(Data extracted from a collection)
#####

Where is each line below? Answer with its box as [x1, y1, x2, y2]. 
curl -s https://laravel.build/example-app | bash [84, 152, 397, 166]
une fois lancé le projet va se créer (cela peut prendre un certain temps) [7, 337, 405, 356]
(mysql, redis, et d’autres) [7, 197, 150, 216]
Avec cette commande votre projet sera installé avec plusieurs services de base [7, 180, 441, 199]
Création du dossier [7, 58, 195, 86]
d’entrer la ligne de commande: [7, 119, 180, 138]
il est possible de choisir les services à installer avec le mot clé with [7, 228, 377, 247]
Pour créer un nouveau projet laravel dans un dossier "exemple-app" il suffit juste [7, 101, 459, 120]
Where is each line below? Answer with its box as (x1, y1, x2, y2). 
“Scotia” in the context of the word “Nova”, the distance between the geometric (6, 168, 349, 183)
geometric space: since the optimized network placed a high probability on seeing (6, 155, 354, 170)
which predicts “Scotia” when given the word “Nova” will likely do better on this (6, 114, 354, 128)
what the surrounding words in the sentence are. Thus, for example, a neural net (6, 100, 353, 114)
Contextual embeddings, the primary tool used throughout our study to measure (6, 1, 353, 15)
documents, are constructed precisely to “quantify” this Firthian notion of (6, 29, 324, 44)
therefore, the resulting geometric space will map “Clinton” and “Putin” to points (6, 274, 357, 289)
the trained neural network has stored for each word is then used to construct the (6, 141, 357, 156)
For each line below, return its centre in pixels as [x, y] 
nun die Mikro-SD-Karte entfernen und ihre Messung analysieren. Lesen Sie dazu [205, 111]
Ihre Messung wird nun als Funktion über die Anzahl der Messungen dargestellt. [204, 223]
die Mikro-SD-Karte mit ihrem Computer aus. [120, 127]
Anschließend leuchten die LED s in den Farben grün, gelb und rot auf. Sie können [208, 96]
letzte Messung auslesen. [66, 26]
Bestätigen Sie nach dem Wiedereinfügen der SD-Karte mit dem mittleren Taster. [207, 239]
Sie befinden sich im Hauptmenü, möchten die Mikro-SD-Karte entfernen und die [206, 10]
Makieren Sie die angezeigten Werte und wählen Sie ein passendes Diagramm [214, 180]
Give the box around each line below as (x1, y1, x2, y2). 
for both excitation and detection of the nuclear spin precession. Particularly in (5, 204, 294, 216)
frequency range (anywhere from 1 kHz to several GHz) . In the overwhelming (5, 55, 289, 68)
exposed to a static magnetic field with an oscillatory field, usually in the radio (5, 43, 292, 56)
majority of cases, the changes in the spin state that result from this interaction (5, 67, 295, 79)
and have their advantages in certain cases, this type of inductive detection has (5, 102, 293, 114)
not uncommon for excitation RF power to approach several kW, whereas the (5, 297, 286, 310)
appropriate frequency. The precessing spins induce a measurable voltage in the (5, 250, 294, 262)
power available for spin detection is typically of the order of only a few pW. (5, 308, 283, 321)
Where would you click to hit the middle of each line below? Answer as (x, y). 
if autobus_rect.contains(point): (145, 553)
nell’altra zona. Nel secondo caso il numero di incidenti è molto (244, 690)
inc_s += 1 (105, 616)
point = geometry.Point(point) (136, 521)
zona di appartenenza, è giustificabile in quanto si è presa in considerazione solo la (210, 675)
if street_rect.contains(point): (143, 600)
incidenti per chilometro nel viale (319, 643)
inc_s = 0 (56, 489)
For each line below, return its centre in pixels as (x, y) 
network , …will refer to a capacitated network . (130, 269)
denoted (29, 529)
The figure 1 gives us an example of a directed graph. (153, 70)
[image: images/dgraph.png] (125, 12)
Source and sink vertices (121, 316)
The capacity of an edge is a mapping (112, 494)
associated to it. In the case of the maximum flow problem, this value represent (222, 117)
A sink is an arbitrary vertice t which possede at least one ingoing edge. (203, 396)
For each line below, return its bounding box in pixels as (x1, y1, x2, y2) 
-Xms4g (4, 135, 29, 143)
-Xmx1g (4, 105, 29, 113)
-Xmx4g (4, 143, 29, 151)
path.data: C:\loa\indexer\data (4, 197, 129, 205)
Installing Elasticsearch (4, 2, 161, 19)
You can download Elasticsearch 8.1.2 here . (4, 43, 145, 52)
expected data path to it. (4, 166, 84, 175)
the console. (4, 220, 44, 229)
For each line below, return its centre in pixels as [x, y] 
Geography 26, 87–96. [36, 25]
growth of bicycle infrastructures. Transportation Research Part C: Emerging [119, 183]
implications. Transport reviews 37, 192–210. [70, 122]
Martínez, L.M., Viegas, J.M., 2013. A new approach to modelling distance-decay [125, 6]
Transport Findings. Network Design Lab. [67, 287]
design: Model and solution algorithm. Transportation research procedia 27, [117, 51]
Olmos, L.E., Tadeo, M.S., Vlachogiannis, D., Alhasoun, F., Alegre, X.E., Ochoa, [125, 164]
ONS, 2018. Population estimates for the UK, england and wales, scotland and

#####

Brief —
Scan the records above, then copy out each line that mentions "which".

Solution for this task —
which predicts “Scotia” when given the word “Nova” will likely do better on this (6, 114, 354, 128)
A sink is an arbitrary vertice t which possede at least one ingoing edge. (203, 396)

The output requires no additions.